If you leave a little space in the pot, the plant can sit down inside for extra support.

Staghorn ferns don't require much trimming, but only when there is something to be done.

If the frond is damaged, use a pair of scissors to cut it off.Cut the frond at its base if it is showing signs of damage.Remove the damaged portion by trimming it.

If the shield leaves are damaged, they should be left on the plant.They help provide the plant with its required nutrition by decomposing around it.They help to keep the plant in place and protect it from damage.

If you don't overwater or underwater, you should have no growing problems.There are two pests and one disease to be aware of.

As with almost any plant that has leaves, aphids can become a problem.Mealybugs are a hazard.Plants are left with spotty damage due to the pests sucking the sap out of them.

It is important to not blast your plant with water in order to get rid of Staghorn Ferns.If you opt for a gentle spraying of all plant surfaces with insecticidal soap, it will wipe them out.

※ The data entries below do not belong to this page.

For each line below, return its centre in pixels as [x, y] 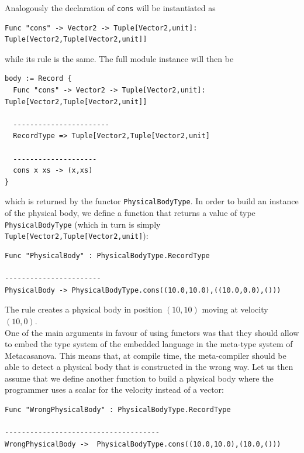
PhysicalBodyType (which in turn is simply [83, 224]
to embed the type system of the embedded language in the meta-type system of [149, 344]
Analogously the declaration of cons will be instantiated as [110, 8]
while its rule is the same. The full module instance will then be [119, 58]
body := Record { [38, 79]
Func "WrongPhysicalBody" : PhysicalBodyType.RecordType [118, 410]
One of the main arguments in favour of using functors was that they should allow [152, 332]
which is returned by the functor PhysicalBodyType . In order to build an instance [152, 201]

It is susceptible to black leaf spot, also known as rhizoctonia, like roses and many other thick-leaved plants.If left unaddressed, this fungus can spread quickly around your garden.

It is best to use a double-headed approach.If you want to destroy the leaves, spray them with a mild fungicide.

The only problem with your fertile antler fronds turning brown is that they are thirsty.If it is hot and dry, increase the watering frequency.

If a large patch turns brown, it is likely that the patch is drying out so it can release its spores.It is time to harvest your spores.

Shield leaves regularly brown.The plant will grow new leaves over time.The old ones form a dense layer that protects the base of the fern.They become plant food over time.

The plant can go quiet in the fall or winter.It may appear to be brown for a longer period of time because it won't grow new fronds as quickly.It will green back up quickly when the spring arrives.

This is an interesting question.There are people who tuck pieces of banana peel under the leaf shield of young plants, where it becomes more nutrition for the plant.

It is likely that this works well, but it may also attract ants, fruit flies, or other bad stuff to your fern.There may be pesticides on the outside that you don't know about if it's not organic.

I would recommend taking a little bit of compost and putting it under or around the shield leaves.Compost will provide valuable plant food, and you won't have insect issues with it.You don't want to create a pocket that will hold a lot of water, so be careful not to use too much.

In parts of Australia and New Zealand, the leather-leaf spore caterpillar is a problem.Its scientific name is Calicotis crucifera.

There isn't much information on Calicotis crucifera.It is a caterpillar species.

According to some information, they only eat leatherleaf fern spores.The name "elkhorn spore caterpillar" implies it may attack elkhorn fern, but it's not widely documented as a pest.

Damage caused by this tiny caterpillar includes leaf-tip browning and loss of some, but typically not all.

It can be difficult to find Calicotis crucifera, as they tunnel within the brown spore patches on the underside of leaves.They reach 6mm in length, which is extremely tiny and hard to see.They emerge as adults when they hang their cocoon from the underside of a leaf.

There are no known enemies of this caterpillar.Birds and other small animals can eat adult moths.